SelfGrader: LLM Jailbreak Detection via Anchored Token-Level Logits
Pith reviewed 2026-05-13 21:40 UTC · model grok-4.3
The pith
SelfGrader detects jailbreaks by grading queries with logits over digits 0-9
A machine-rendered reading of the paper's core claim, the machinery that carries it, and where it could break.
Core claim
SelfGrader formulates jailbreak detection as a numerical grading problem by evaluating the safety of a user query within the compact set of numerical tokens (0-9) and interpreting their logit distribution as an internal safety signal. A dual-perspective scoring rule considers both maliciousness and benignness to yield a stable score reflecting harmfulness while reducing false positives.
What carries the argument
The dual-perspective scoring rule applied to the logit distribution over numerical tokens 0-9, which extracts a safety signal directly from the model's output probabilities without full generation.
If this is right
- SelfGrader reduces attack success rate by up to 22.66% on LLaMA-3-8B compared to baselines.
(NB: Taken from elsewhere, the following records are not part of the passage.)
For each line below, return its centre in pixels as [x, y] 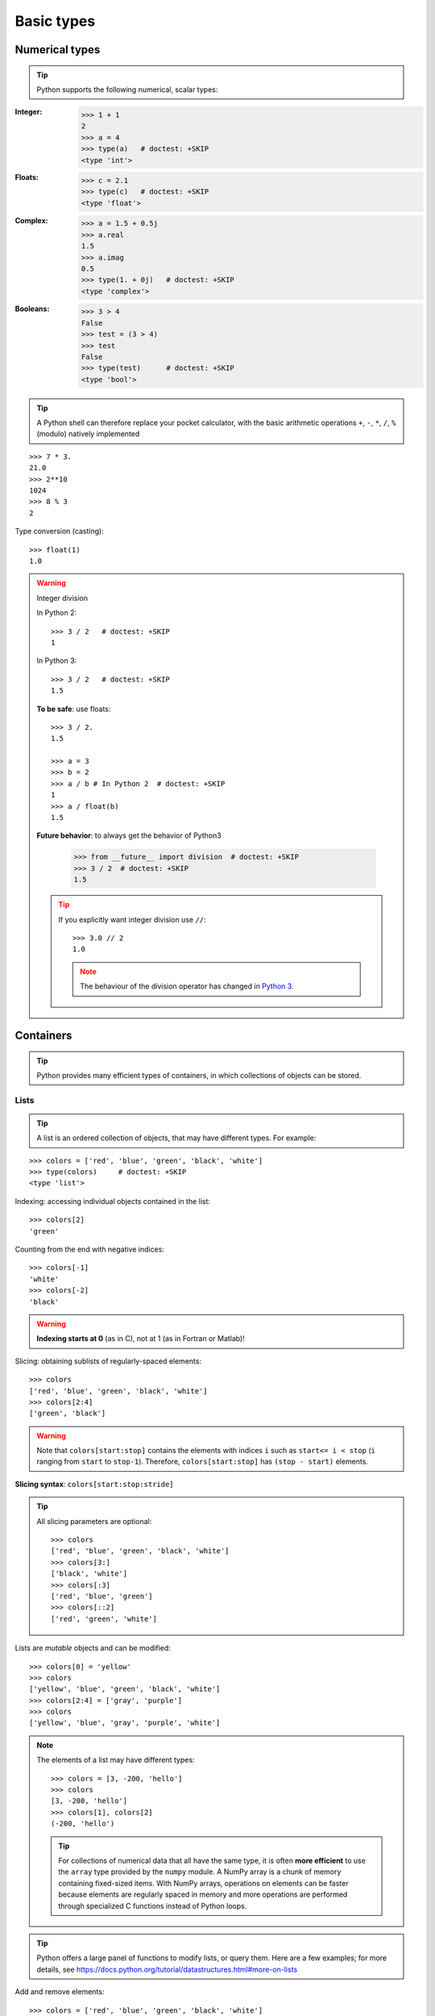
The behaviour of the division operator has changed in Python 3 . [187, 986]
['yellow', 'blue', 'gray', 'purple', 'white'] [125, 1723]
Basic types [55, 21]
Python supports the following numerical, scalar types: [127, 90]
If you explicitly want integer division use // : [132, 919]
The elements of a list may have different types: [116, 1760]
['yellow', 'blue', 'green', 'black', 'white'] [125, 1689]
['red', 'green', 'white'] [104, 1618]

- It incurs up to 173 times lower memory overhead than competing guardrails.
- Latency is reduced by up to 26 times while maintaining detection performance.
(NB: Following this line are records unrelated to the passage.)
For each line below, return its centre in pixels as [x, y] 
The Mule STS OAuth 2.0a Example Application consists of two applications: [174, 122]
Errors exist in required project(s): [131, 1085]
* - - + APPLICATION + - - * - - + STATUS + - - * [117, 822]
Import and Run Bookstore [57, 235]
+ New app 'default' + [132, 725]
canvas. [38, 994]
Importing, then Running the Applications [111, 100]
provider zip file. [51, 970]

- The method works across multiple LLMs and diverse jailbreak benchmarks.
- It provides interpretable scores aligned with human intuition of maliciousness.
Where Pith is reading between the lines
- If the numerical logits reliably encode safety, similar lightweight grading could be applied to other safety-related tasks like toxicity detection.
- The dual-perspective rule might generalize to other token sets beyond digits if the model has consistent probability patterns.
- Deployment on edge devices becomes more feasible due to low overhead, enabling real-time query screening.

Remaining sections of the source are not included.